-- Records shown follows --

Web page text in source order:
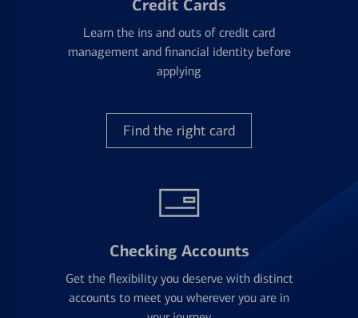
Credit Cards
Learn the ins and outs of credit card
management and financial identity before
applying
Find the right card
Checking Accounts
Get the flexibility you deserve with distinct
accounts to meet you wherever you are in
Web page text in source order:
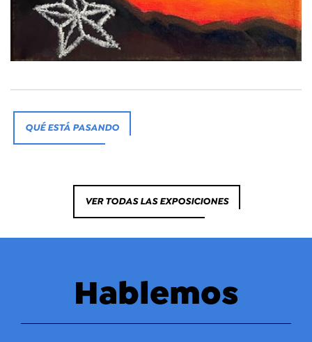
QUÉ ESTÁ PASANDO
VER TODAS LAS EXPOSICIONES
Hablemos
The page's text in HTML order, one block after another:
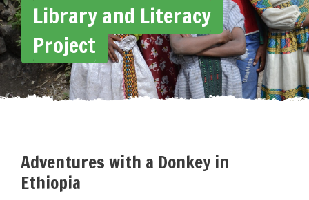
Library and Literacy
Project
Adventures with a Donkey in
Ethiopia
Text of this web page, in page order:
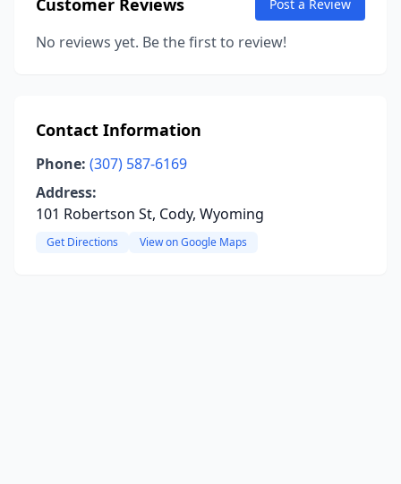
Customer Reviews Post a Review
No reviews yet. Be the first to review!
Contact Information
Phone: (307) 587-6169
Address:
101 Robertson St, Cody, Wyoming
Get Directions View on Google Maps
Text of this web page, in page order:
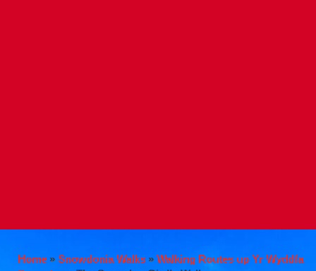
Home » Snowdonia Walks » Walking Routes up Yr Wyddfa
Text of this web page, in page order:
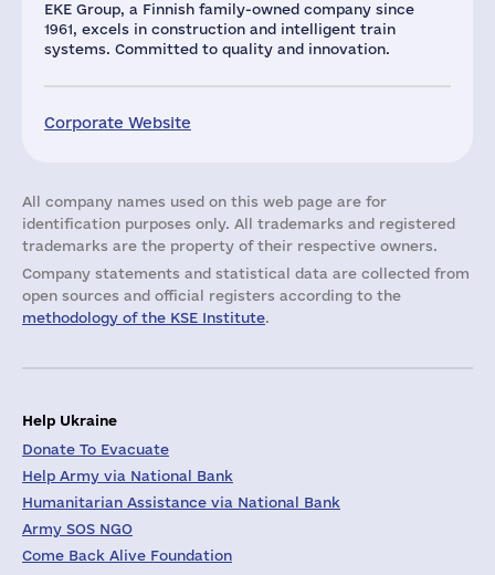
EKE Group, a Finnish family-owned company since
1961, excels in construction and intelligent train
systems. Committed to quality and innovation.
Corporate Website
All company names used on this web page are for
identification purposes only. All trademarks and registered
trademarks are the property of their respective owners.
Company statements and statistical data are collected from
open sources and official registers according to the
methodology of the KSE Institute.
Help Ukraine
Donate To Evacuate
Help Army via National Bank
Humanitarian Assistance via National Bank
Army SOS NGO
Come Back Alive Foundation
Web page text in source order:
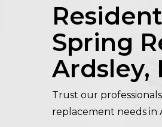
Spring
Ardsley,
Trust our
replacement needs in

-- Records shown concluded --

Problem statement: Copy out only the lines beginning at the line with "The page's text" and ending at the last line of the entries. Keep them exact; drop pictures.

Result of this task:
The page's text in HTML order, one block after another:
Library and Literacy
Project
Adventures with a Donkey in
Ethiopia
Text of this web page, in page order:
Customer Reviews Post a Review
No reviews yet. Be the first to review!
Contact Information
Phone: (307) 587-6169
Address:
101 Robertson St, Cody, Wyoming
Get Directions View on Google Maps
Text of this web page, in page order:
Home » Snowdonia Walks » Walking Routes up Yr Wyddfa
Text of this web page, in page order:
EKE Group, a Finnish family-owned company since
1961, excels in construction and intelligent train
systems. Committed to quality and innovation.
Corporate Website
All company names used on this web page are for
identification purposes only. All trademarks and registered
trademarks are the property of their respective owners.
Company statements and statistical data are collected from
open sources and official registers according to the
methodology of the KSE Institute.
Help Ukraine
Donate To Evacuate
Help Army via National Bank
Humanitarian Assistance via National Bank
Army SOS NGO
Come Back Alive Foundation
Web page text in source order:
Spring
Ardsley,
Trust our
replacement needs in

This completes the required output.